The task >> Write the listing below out again word for word, without a single picture.
######
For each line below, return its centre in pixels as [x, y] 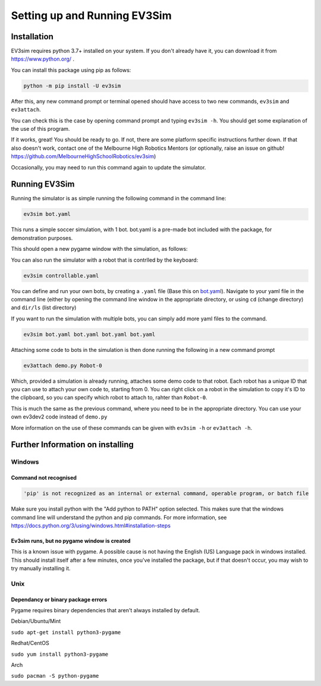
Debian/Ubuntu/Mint [36, 621]
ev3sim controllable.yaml [61, 276]
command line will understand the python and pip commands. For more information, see [119, 517]
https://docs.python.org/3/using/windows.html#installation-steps [91, 525]
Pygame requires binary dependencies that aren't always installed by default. [106, 611]
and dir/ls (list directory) [44, 308]
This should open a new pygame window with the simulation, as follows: [99, 249]
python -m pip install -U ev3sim [72, 86]
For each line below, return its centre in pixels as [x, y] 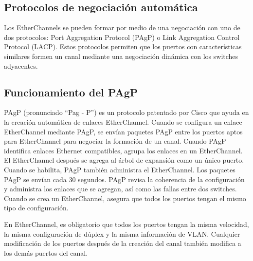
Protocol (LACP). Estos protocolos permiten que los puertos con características [123, 47]
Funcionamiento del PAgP [71, 92]
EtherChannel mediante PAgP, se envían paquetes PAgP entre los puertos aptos [123, 131]
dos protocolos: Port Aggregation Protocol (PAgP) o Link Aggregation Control [122, 37]
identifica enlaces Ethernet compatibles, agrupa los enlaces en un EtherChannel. [123, 150]
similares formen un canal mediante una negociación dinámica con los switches [121, 56]
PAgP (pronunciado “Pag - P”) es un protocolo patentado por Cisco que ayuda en [126, 112]
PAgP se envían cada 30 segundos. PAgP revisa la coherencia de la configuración [124, 179]
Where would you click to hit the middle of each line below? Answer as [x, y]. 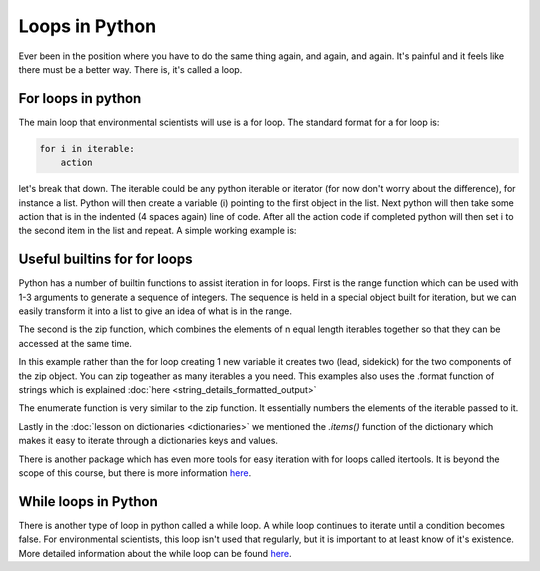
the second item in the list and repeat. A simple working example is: [157, 231]
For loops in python [80, 98]
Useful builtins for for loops [105, 259]
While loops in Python [88, 501]
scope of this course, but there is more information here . [135, 472]
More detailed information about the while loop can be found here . [155, 553]
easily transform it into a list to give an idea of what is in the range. [155, 311]
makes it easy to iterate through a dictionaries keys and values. [148, 441]
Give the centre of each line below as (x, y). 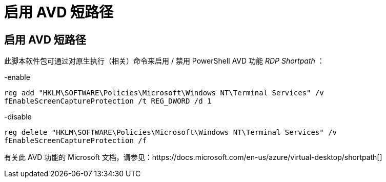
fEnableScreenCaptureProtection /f (76, 141)
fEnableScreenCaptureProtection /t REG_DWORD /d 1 (108, 101)
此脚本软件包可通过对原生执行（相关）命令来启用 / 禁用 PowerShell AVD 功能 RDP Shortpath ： (164, 61)
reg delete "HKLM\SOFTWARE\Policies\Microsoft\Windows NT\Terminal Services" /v (171, 133)
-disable (18, 117)
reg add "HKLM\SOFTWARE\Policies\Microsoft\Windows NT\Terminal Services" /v (164, 93)
######
Answer space >>
For each line below, return its centre in pixels as [x, y] 
Debian/Ubuntu/Mint [36, 621]
ev3sim controllable.yaml [61, 276]
command line will understand the python and pip commands. For more information, see [119, 517]
https://docs.python.org/3/using/windows.html#installation-steps [91, 525]
Pygame requires binary dependencies that aren't always installed by default. [106, 611]
and dir/ls (list directory) [44, 308]
This should open a new pygame window with the simulation, as follows: [99, 249]
python -m pip install -U ev3sim [72, 86]
For each line below, return its centre in pixels as [x, y] 
Protocol (LACP). Estos protocolos permiten que los puertos con características [123, 47]
Funcionamiento del PAgP [71, 92]
EtherChannel mediante PAgP, se envían paquetes PAgP entre los puertos aptos [123, 131]
dos protocolos: Port Aggregation Protocol (PAgP) o Link Aggregation Control [122, 37]
identifica enlaces Ethernet compatibles, agrupa los enlaces en un EtherChannel. [123, 150]
similares formen un canal mediante una negociación dinámica con los switches [121, 56]
PAgP (pronunciado “Pag - P”) es un protocolo patentado por Cisco que ayuda en [126, 112]
PAgP se envían cada 30 segundos. PAgP revisa la coherencia de la configuración [124, 179]
Where would you click to hit the middle of each line below? Answer as [x, y]. 
the second item in the list and repeat. A simple working example is: [157, 231]
For loops in python [80, 98]
Useful builtins for for loops [105, 259]
While loops in Python [88, 501]
scope of this course, but there is more information here . [135, 472]
More detailed information about the while loop can be found here . [155, 553]
easily transform it into a list to give an idea of what is in the range. [155, 311]
makes it easy to iterate through a dictionaries keys and values. [148, 441]
Give the centre of each line below as (x, y). 
fEnableScreenCaptureProtection /f (76, 141)
fEnableScreenCaptureProtection /t REG_DWORD /d 1 (108, 101)
此脚本软件包可通过对原生执行（相关）命令来启用 / 禁用 PowerShell AVD 功能 RDP Shortpath ： (164, 61)
reg delete "HKLM\SOFTWARE\Policies\Microsoft\Windows NT\Terminal Services" /v (171, 133)
-disable (18, 117)
reg add "HKLM\SOFTWARE\Policies\Microsoft\Windows NT\Terminal Services" /v (164, 93)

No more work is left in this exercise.